Now please slide to -- turn to Slide 13 where I will cover our cash flow performance. Fiscal 2018 cash flow from operations was $278 million, resulting in free cash flow of $163 million. As mentioned last quarter, cash flows in the first half of the year were impacted by front end loaded restructuring outflows and seasonable payables timing. Free cash flow for the quarter was $117 million, following stabilization after our ERP implementation.

Total CapEx for fiscal 2018 was $115 million, which included $29 million related to our restructuring initiatives and $50 million from our step-out growth projects in addition to normal growth and maintenance. We increased our dividend 20% during the year, resulting in $24 million returned to our shareholders. And including our recently announced increase, our dividend is up 60% from our initial dividend.

Our cash balance at year-end was $400 million, which increased $128 million from last fiscal year. We believe this financial strength gives us ample flexibility to weather any economic uncertainty, fund organic growth initiatives, pursue inorganic opportunities, and continue to return capital to our shareholders.

Please turn to Slide 14 for a discussion on our guidance for fiscal 2019. While there is some short-term uncertainty about semiconductor industry capital spending and output, we expect our volume driven materials portfolio to continue to provide solid growth in the coming fiscal year. And as noted earlier by Guillermo, expectations are for industry capital spending to still remain at high levels by historical standards. We estimate sales for fiscal 2019 in the $1.425 billion to $1.475 billion range, an increase of 4% to 8% versus fiscal '18.

We estimate adjusted EBITDA for the fiscal year in the range of $475 million to $495 million, which represents a year-on-year increase of 7% to 11% from fiscal year 2018 adjusted EBITDA of $445 million. Given seasonal patterns and what we believe to be short-term variability in memory output, we expect the first quarter to be the weakest quarter for materials, including a potential mix shift in our product lines.

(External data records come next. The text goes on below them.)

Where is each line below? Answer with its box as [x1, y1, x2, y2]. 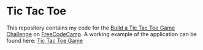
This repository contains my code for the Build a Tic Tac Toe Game [6, 24, 175, 31]
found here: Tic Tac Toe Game [6, 37, 83, 44]
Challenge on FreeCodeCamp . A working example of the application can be [6, 30, 197, 37]
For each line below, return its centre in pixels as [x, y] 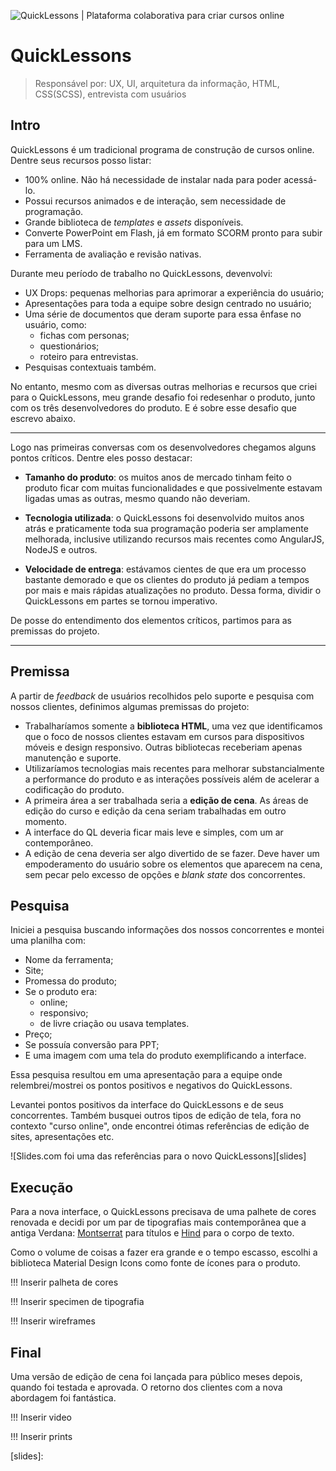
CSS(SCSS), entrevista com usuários [110, 94]
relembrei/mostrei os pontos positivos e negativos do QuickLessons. [151, 1086]
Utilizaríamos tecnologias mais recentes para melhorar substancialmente [174, 768]
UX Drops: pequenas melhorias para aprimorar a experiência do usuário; [174, 292]
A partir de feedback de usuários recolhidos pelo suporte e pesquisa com [162, 696]
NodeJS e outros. [61, 549]
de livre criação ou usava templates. [114, 1024]
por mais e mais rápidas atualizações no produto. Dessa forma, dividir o [173, 590]
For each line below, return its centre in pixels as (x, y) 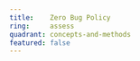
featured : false (40, 43)
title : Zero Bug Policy (60, 17)
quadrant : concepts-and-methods (70, 34)
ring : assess (42, 26)
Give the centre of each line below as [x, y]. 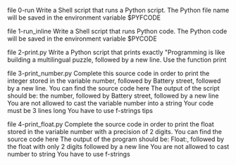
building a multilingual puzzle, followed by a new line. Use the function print [117, 60]
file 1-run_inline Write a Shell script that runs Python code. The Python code [117, 31]
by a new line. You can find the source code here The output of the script [113, 88]
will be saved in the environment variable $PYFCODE [84, 18]
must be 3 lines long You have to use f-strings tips [80, 111]
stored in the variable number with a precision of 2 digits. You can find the [114, 132]
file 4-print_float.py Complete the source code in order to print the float [111, 124]
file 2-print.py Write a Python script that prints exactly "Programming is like [116, 52]
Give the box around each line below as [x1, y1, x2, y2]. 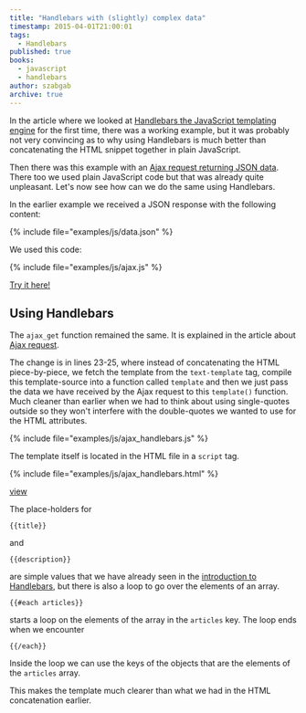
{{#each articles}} [9, 599, 84, 608]
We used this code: [9, 244, 82, 255]
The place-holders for [9, 504, 92, 515]
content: [9, 208, 41, 219]
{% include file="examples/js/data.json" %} [9, 225, 174, 237]
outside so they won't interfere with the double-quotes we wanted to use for [9, 405, 297, 416]
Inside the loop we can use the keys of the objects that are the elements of [9, 658, 290, 669]
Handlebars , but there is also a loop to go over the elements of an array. [9, 581, 280, 592]
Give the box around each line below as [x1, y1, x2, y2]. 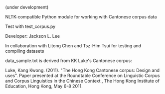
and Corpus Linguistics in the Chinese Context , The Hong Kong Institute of [5, 78, 160, 84]
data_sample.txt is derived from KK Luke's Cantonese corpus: [5, 58, 132, 64]
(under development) [5, 4, 49, 10]
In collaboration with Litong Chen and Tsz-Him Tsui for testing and [5, 43, 142, 49]
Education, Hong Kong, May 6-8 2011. [5, 83, 83, 89]
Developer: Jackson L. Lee [5, 33, 60, 39]
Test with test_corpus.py [5, 23, 56, 29]
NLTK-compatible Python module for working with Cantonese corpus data [5, 14, 157, 19]
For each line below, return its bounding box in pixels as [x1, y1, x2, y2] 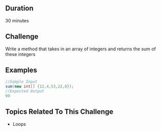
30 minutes [5, 17, 29, 23]
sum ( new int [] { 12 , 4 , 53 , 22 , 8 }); [5, 84, 74, 89]
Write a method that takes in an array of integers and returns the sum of [5, 46, 156, 52]
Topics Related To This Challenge [5, 108, 114, 116]
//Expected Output [5, 89, 44, 94]
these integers [5, 51, 36, 57]
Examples [5, 66, 37, 75]
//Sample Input [5, 79, 38, 84]
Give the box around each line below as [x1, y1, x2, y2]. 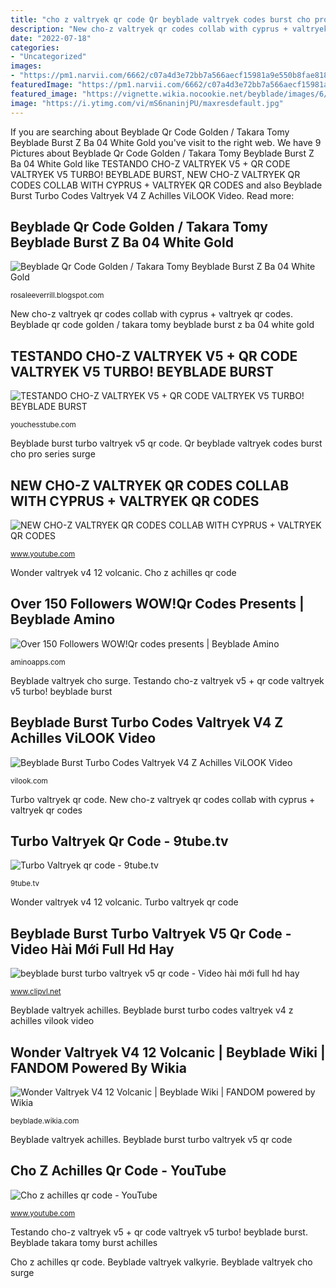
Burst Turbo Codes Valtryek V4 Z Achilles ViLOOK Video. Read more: [10, 189, 295, 201]
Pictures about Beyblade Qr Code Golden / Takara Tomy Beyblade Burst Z [10, 147, 315, 159]
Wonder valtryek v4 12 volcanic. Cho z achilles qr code [10, 566, 237, 578]
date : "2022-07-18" [10, 33, 92, 43]
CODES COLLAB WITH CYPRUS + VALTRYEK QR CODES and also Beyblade [10, 179, 323, 191]
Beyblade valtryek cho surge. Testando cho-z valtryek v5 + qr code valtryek [10, 674, 325, 686]
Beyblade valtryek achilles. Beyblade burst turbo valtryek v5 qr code [10, 1134, 293, 1145]
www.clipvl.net [10, 987, 62, 997]
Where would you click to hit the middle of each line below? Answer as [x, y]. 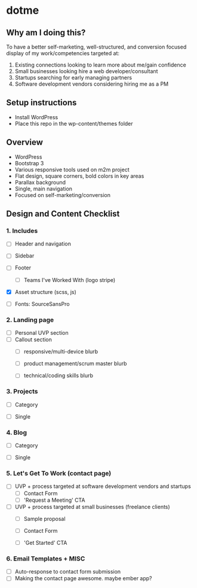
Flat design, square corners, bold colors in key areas [79, 176]
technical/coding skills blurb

Turning to Equipment, our order book through the first six months remained strong, with the back half of the year less certain, given economic, trade and political uncertainties. We estimate capital spending for the year to be in the range of $120 million to $130 million, similar to fiscal 2018. Guillermo will discuss details of our capital spending plans in an upcoming slide.

For the total fiscal year, we estimate depreciation and amortization to be $60 million to $65 million range; interest expense in the $50 million to $55 million range; and net income attributable to non-controlling interest to be about $7 million.

Our adjusted effective tax rate is estimated to be in the range of 24% to 28% for the year, up from prior year due to estimated impacts from the US Tax Act and rate increases in some of the countries where we operate.

With that, I'll turn the call back over to Guillermo for closing remarks.

Guillermo Novo -- President & Chief Executive Officer

Thank you, George. I'd like to update you on our 2019 priorities as we begin our new fiscal year. Our commitment to environmental health and safety remains one of our top priorities. Our safety performance improved again this quarter and we ended the fiscal year at a 0.46 employee recordable rate. Our goal remains zero injuries.

Driving organic growth across our portfolio is a top business priority. We are investing in capital as well as in SARD to ensure we have the resources available to participate in new markets and key geographies. Our broad portfolio of products is delivering superior financial returns, and we are redeploying our capital in the following disciplined manner; we are investing to drive profitable organic growth; we are accumulating dry powder for M&A opportunities; and we're increasing our dividend to return capital to our shareholders. Moving forward, we will continue to evaluate our ability to create shareholder value through investments in our business or returning additional capital to our shareholders.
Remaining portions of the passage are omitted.